The realized trajectories \(r^{(i)}[0[\cdot ]2],\)\(i = \overline{1,3},\) of the material point in these three cases are shown in Fig. 1. The target points A and B are marked by black diamonds. The points on the trajectories realized at the times \(\vartheta _1 = 1\) and \(\vartheta _2 = 2\) are marked by white circles.

9 Conclusion

The goal of the paper was to survey the results concerning the differential games of type (1)–(3) from theory to numerical methods.

The main theoretical results obtained for such differential games are summarized in Theorems 1 and 2. Theorem 1 establishes the existence of the value and saddle point of the game in the classes of strategies with memory of motion history (6), (7). Theorem 2 gives a sufficient condition for achieving the value and saddle point of the game on the strategies without memory (20), (21). This condition is the positional structure (28)–(30) of the quality index. The key point here is the appropriate modification of the method of extremal shift (25)–(27) for constructing the corresponding optimal strategies.

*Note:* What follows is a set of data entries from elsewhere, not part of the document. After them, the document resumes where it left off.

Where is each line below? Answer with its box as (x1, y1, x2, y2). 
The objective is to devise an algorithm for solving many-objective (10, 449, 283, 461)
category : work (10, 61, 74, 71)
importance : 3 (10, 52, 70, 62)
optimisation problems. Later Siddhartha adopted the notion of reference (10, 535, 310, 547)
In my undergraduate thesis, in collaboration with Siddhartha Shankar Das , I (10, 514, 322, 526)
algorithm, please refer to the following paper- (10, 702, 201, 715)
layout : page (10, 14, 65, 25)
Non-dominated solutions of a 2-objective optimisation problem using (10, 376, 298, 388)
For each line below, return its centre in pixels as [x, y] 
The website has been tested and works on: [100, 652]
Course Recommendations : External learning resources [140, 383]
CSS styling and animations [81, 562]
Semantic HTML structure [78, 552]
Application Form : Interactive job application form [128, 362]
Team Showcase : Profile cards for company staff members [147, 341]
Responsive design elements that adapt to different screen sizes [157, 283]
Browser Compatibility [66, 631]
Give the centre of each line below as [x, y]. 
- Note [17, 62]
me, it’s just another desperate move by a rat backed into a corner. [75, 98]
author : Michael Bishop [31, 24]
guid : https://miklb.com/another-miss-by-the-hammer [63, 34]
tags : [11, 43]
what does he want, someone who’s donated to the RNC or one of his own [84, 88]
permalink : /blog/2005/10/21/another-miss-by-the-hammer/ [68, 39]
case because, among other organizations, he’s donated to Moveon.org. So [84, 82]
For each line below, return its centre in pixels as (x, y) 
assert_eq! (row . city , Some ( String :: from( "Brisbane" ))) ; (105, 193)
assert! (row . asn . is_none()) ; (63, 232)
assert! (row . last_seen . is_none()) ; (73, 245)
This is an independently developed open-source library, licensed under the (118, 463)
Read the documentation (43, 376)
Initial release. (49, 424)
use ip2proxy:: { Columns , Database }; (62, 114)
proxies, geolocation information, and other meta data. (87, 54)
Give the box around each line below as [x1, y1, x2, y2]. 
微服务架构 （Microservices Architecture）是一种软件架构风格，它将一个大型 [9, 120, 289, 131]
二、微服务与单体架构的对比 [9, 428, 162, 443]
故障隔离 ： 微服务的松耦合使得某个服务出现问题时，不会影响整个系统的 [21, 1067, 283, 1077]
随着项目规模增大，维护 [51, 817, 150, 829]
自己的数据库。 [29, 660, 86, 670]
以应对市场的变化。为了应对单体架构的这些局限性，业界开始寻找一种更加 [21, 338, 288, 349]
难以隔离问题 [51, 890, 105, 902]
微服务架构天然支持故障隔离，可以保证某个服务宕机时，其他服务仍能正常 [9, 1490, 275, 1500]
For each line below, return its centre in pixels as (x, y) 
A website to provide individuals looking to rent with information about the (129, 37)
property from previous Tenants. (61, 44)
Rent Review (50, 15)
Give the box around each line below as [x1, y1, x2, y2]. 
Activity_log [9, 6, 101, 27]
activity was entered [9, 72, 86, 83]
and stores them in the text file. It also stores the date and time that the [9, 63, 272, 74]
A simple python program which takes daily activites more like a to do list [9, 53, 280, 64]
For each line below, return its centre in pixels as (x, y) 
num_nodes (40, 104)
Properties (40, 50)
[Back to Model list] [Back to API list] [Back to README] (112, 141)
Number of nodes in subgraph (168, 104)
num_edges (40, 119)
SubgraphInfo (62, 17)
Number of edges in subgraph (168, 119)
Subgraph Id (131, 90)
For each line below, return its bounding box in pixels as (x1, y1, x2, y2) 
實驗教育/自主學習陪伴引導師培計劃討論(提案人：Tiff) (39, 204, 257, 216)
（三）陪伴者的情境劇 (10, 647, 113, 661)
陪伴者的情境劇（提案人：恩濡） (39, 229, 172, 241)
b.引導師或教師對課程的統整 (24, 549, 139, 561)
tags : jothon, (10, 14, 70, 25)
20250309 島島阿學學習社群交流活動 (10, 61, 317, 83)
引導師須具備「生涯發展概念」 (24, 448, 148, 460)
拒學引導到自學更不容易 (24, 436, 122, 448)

The greatest progress in numerical methods for solving such differential games was achieved in the linear-convex case. In the paper, we focused on the so-called upper convex hulls method. It is based on the recurrent construction of the upper convex hulls of certain auxiliary functions and allows to compute the value of the game and the optimal strategies of the players. Firstly, we described this method for the games with terminal–integral quality index (33) (see Propositions 1 and 2). Then, we showed that it can be applied for the games with non-terminal quality index (37) (see Proposition 3) and gave its reduction for the case of positional quality index (43) (see Propositions 4 and 5). The upper convex hulls method is quite complicated. Nevertheless, it can be numerically realized on modern computers. To illustrate this, we considered the example in Sect. 8. Let us note that the most time-consuming part of the computations is constructing the upper convex hulls \(\varphi ^\pm _j(m),\)\(m \in G_j^\pm ,\)\(j = \overline{1, k + 1},\) according to the procedure (45)–(50). After this is done, all simulations of the game process can be performed in real time.